Unfortunately, I was wrong. Horribly, horribly wrong. 

GV circa 02/2013
While we were at the hospital for the induction and post-delivery day, our oldest boy came home from his Valentine’s Day party with a bit of extra pre-school love in the form of a cold. Congested and occasionally coughing, it didn’t raise any significant red flags when he shared his germs with our daughter (sure, they fight over the train, but this they share) and she too came down with a case of the sniffles.  Knowing it’d be unpleasant for the baby to need aspiration, we asked the big kids to wear masks and wash their hands, but despite our best efforts to contain their symptoms, their excitement about the baby resulted in not only the introduction of them, but of their congestion to FG as well. Starting the sick-little-guy routine, we turned on our humidifiers, administered saline and sucked the increasingly green mucus from his tiny nose with the notorious, yet incredibly handy NoseFrita (and, for the record, the poor kid does not like aspiration the way GV did).  So already sick for the first time going into his two week well-baby appointment, the pediatrician discovered that FG had a nasty ear infection to which she prescribed an antibiotic and instructed us that “if he’s not better after 24 hours or if he develops new symptoms, call back.”

Later that afternoon, HB and I found ourselves independently looking at FG thinking that his color wasn't quite right - he seemed almost grey.  Finding a change in position to resolve the issue or that the artificial lighting from one room to the next was largely to blame, we administered his first dose of antibiotics in hopes that the medicine would diminish his symptoms by the morning thus calming our overtired nerves and trigger-happy fears.  Sharing our concerns briefly before bed, we agreed that FG wasn't demonstrating other red flag behaviors - poor nursing, infrequent diapers, difficulty waking up and ferver - and that we'd keep a close eye on him if and when things changed.

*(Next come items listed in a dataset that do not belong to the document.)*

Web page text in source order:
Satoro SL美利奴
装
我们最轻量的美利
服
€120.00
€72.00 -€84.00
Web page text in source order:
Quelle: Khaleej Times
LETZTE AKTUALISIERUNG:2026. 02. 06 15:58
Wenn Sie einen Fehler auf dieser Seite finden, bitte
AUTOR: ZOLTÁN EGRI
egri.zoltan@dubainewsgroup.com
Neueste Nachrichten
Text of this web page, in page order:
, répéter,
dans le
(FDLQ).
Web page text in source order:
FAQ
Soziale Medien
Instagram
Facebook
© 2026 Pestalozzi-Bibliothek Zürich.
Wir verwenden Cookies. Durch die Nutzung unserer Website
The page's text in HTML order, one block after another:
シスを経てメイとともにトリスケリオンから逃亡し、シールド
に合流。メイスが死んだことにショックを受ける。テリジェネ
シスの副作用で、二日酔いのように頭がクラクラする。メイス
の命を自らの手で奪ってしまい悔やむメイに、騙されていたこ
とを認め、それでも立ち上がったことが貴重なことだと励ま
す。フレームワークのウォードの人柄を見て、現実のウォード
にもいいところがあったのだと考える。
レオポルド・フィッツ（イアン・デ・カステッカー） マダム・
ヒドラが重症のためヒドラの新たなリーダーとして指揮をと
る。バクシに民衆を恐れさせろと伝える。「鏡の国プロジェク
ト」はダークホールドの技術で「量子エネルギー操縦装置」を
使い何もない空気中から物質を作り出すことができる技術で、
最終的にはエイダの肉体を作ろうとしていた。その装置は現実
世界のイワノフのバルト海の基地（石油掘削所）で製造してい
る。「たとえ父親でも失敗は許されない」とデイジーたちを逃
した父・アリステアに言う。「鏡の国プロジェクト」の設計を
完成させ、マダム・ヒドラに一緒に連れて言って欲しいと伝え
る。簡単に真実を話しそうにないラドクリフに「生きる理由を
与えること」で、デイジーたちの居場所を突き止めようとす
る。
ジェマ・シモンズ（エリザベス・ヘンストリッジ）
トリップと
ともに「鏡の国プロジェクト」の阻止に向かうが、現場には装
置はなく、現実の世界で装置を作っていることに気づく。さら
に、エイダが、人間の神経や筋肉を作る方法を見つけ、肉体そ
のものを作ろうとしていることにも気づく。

The following day, I attempted to nurse FG every so often but found his latch to be weak (he'd had a frenulectomy at his well baby appointment the day before, so I wasn't terribly concerned) and his general demeanor to be sleepy.  Given that he's still quite new and supposed to be sleeping a lot, I didn't begin to aggressively attempt to rouse him until early afternoon.  Using our typical wake-'em-up tickle up the spine or diaper change tricks to no avail, I told myself not to panic and I began to escalate my pestering techniques - ultimately putting his head directly under running ice cold water - only to have eye lids flutter in minimal response before returning to a deep sleep.  When HB walked through the door shortly there after, I presented FG to him and, while difficult to be sure given the overcast, grey light of the day, we agreed that his color was off again and that the confluence of symptoms he was presenting warranted a follow up call to our doctor. 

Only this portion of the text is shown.